LOS ANGELES (CBSLA) – Los Angeles County health officials reported a surge of 548 new coronavirus cases Tuesday, including 10 deaths. It marks the largest one-day spike for the county since the pandemic began.

L.A. County Public Health Director Barbara Ferrer reported that of the 10 deaths, four of the victims were under the age of 65, and one was under the age of 41.

Ferrer reported that the total number of cases in the county is at 3,011, with the total number of deaths at 54. The mortality rate is at 1.8 percent. This includes 115 cases in Long Beach and 25 in Pasadena.

"With today's count of over 3,000 cases, we have more than tripled the number of positive cases in L.A. County in a week," Ferrer said.

The surge was partly due to the increased testing capacity, Ferrer noted. More than 19,000 people in the county have been tested. 79 percent of the cases are among people ages 18 to 65.

RELATED: LA County Board Removes Sheriff Alex Villanueva As Head Of Emergency Operations

Furthermore, one of the seven deaths which was reported Monday was a healthcare worker who was over the age of 65, marking the first healthcare worker death in L.A. County from COVID-19, Ferrer said.

Ferrer also said that there have been confirmed coronavirus cases at 35 "institutional settings." This includes 20 nursing homes and skilled nursing facilities and one interim housing facility. The total number of confirmed cases across all the institutional settings was 155, which includes staff and residents.

Eleven of those institutional facilities have reported three or more cases.

Ferrer also explained that there is now "emerging science" that asymptomatic people are infecting others before they themselves show symptoms.

"It's now acknowledged by some well known science and research studies that there in fact is the possibility for people to infect other people before they show any signs of symptoms," she said. "That is why we're now going back 48 hours from the time somebody has some symptoms to identify what may be the close contacts of the person who is positive and/or presumed positive."

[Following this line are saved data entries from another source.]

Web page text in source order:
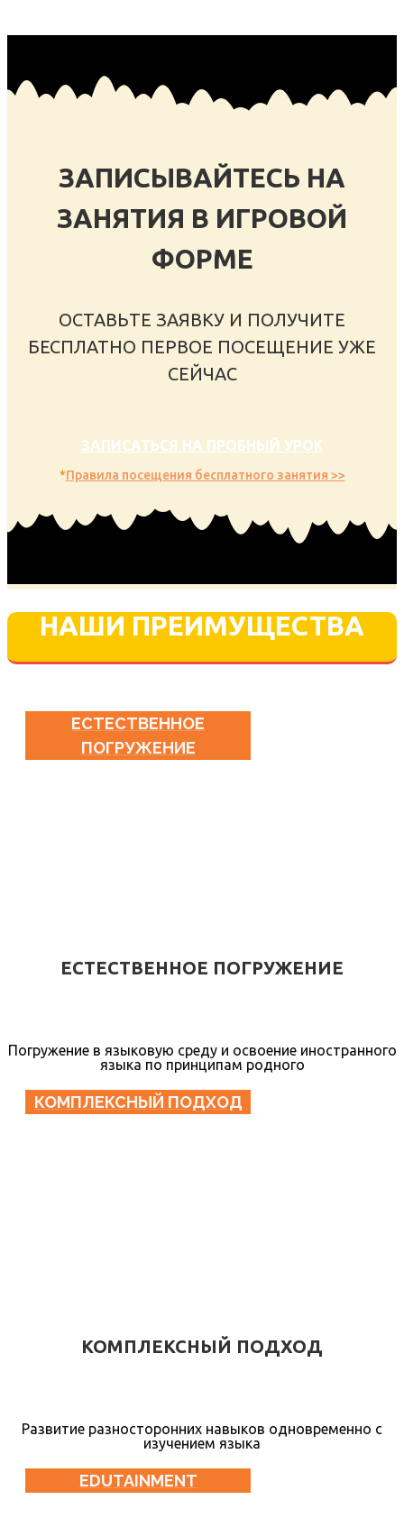
ЗАПИСЫВАЙТЕСЬ НА
ЗАНЯТИЯ В ИГРОВОЙ
ФОРМЕ
ОСТАВЬТЕ ЗАЯВКУ И ПОЛУЧИТЕ
БЕСПЛАТНО ПЕРВОЕ ПОСЕЩЕНИЕ УЖЕ
СЕЙЧАС
ЗАПИСАТЬСЯ НА ПРОБНЫЙ УРОК
*Правила посещения бесплатного занятия >>
НАШИ ПРЕИМУЩЕСТВА
ЕСТЕСТВЕННОЕ
ПОГРУЖЕНИЕ
ЕСТЕСТВЕННОЕ ПОГРУЖЕНИЕ
Погружение в языковую среду и освоение иностранного
языка по принципам родного
КОМПЛЕКСНЫЙ ПОДХОД
КОМПЛЕКСНЫЙ ПОДХОД
Развитие разносторонних навыков одновременно с
изучением языка
EDUTAINMENT

According to the CDC, COVID-19 — the disease caused by the coronavirus — is spread from person-to-person through close contact, usually within 6 feet, and mainly via respiratory droplets when an infected person coughs or sneezes.

Symptoms include fever, cough and shortness of breath. People are likely most contagious when they are most symptomatic. Coronavirus can also be spread by touching contaminated surfaces and then touching your mouth, nose and eyes.